4. The energy-saving organic fertilizer production equipment as claimed in claim 1, wherein a plurality of through holes (25) are arranged on the paddle (24), and the through holes (25) are uniformly distributed on the paddle (24).

5. The energy-saving organic fertilizer production equipment as claimed in claim 1, wherein two sides of the output shaft of the second motor (18) are respectively provided with a support rod (22), one end of each support rod (22) is fixedly connected with the output shaft of the second motor (18), the other end of each support rod (22) is provided with a round hole, the rotating shaft (21) penetrates through the support rods (22) through the round holes, and the support rods (22) are in transition fit with the rotating shaft (21).

6. The energy-saving organic fertilizer production equipment as claimed in claim 1, wherein the first motor (5) and the second motor (18) are both servo motors.

7. The energy-saving organic fertilizer production equipment as claimed in claim 1, wherein lubricating oil is coated between the first gear (19) and the second gear (20).
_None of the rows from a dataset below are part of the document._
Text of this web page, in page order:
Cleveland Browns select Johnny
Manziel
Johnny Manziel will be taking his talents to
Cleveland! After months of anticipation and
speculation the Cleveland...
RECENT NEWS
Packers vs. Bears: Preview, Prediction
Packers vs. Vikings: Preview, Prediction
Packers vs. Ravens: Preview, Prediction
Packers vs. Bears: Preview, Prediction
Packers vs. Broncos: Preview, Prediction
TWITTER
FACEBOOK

8. The energy-saving organic fertilizer production equipment as claimed in claim 1, wherein the first valve (16) and the second valve (17) are both solenoid valves.

9. The energy-saving organic fertilizer production equipment as claimed in claim 1, wherein the outer periphery of the piston (11) is provided with a rubber sealing ring.

10. The energy-saving organic fertilizer production equipment as claimed in claim 1, wherein the heat exchange pipe (28) is a copper pipe.